What the task asks: Print exactly the line that contains "- photo (10, 61, 43, 71)" along with every line beneath it to the end of the records below, and omit pictures.

Source material:

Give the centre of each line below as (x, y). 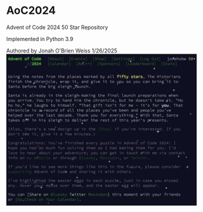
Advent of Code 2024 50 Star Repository (57, 27)
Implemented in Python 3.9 (40, 39)
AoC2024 (31, 11)
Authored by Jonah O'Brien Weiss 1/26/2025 (62, 50)
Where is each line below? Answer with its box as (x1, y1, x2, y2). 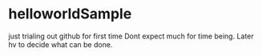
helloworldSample (8, 5, 132, 23)
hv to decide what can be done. (8, 39, 113, 49)
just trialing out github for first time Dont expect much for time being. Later (8, 31, 254, 41)
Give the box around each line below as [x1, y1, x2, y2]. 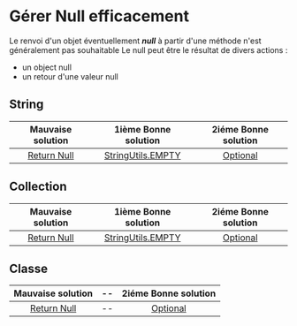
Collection [9, 179, 67, 194]
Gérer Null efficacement [9, 6, 190, 27]
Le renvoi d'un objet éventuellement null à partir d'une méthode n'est [9, 35, 263, 46]
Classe [9, 261, 49, 276]
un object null [21, 62, 72, 72]
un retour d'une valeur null [21, 71, 119, 81]
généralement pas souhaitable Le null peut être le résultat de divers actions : [9, 44, 288, 55]
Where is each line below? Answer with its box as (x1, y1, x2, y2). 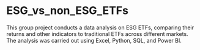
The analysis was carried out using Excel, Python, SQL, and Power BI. (6, 37, 182, 44)
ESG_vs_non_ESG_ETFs (6, 4, 128, 18)
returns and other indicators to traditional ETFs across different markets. (6, 30, 188, 37)
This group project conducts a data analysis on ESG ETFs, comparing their (6, 24, 194, 31)
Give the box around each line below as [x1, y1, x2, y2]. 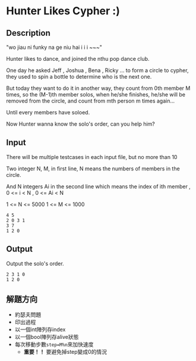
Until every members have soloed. [6, 109, 90, 116]
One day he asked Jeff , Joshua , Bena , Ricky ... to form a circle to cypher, [6, 67, 189, 74]
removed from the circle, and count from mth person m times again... [6, 97, 175, 104]
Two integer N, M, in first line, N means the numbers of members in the [6, 165, 180, 172]
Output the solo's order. [6, 260, 64, 267]
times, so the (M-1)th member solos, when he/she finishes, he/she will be [6, 91, 186, 98]
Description [6, 28, 50, 38]
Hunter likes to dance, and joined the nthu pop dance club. [6, 55, 150, 62]
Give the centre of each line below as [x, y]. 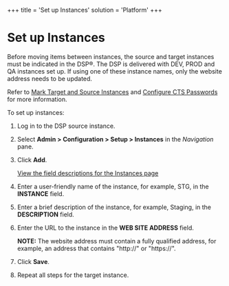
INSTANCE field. [41, 194]
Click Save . [33, 261]
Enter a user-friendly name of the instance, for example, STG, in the [113, 186]
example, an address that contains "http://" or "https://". [97, 248]
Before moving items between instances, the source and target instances [111, 56]
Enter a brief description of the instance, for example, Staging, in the [114, 207]
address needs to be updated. [50, 78]
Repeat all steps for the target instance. [73, 275]
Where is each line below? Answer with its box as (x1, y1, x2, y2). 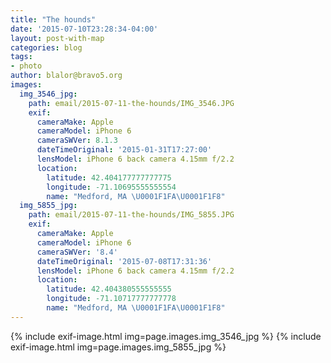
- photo (10, 61, 43, 71)
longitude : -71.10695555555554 (46, 182, 177, 192)
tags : (10, 52, 33, 62)
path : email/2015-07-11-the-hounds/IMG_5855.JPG (28, 210, 235, 220)
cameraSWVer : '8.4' (36, 247, 118, 257)
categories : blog (10, 42, 83, 53)
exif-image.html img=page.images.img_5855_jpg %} (10, 341, 227, 353)
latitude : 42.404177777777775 (46, 172, 172, 183)
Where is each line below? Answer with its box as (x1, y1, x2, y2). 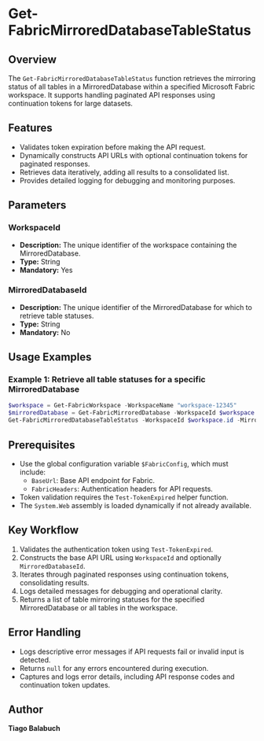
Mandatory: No (19, 327, 71, 337)
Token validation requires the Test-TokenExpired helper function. (19, 492, 229, 502)
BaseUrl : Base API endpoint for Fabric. (31, 475, 156, 485)
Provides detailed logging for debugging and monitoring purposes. (19, 175, 236, 185)
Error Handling (8, 626, 81, 640)
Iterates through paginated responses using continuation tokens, (19, 570, 229, 579)
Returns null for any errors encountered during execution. (19, 663, 209, 673)
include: (19, 467, 46, 477)

Solution to this exercise:
- photo (10, 61, 43, 71)
longitude : -71.10695555555554 (46, 182, 177, 192)
tags : (10, 52, 33, 62)
path : email/2015-07-11-the-hounds/IMG_5855.JPG (28, 210, 235, 220)
cameraSWVer : '8.4' (36, 247, 118, 257)
categories : blog (10, 42, 83, 53)
exif-image.html img=page.images.img_5855_jpg %} (10, 341, 227, 353)
latitude : 42.404177777777775 (46, 172, 172, 183)
Where is each line below? Answer with its box as (x1, y1, x2, y2). 
Mandatory: No (19, 327, 71, 337)
Token validation requires the Test-TokenExpired helper function. (19, 492, 229, 502)
BaseUrl : Base API endpoint for Fabric. (31, 475, 156, 485)
Provides detailed logging for debugging and monitoring purposes. (19, 175, 236, 185)
Error Handling (8, 626, 81, 640)
Iterates through paginated responses using continuation tokens, (19, 570, 229, 579)
Returns null for any errors encountered during execution. (19, 663, 209, 673)
include: (19, 467, 46, 477)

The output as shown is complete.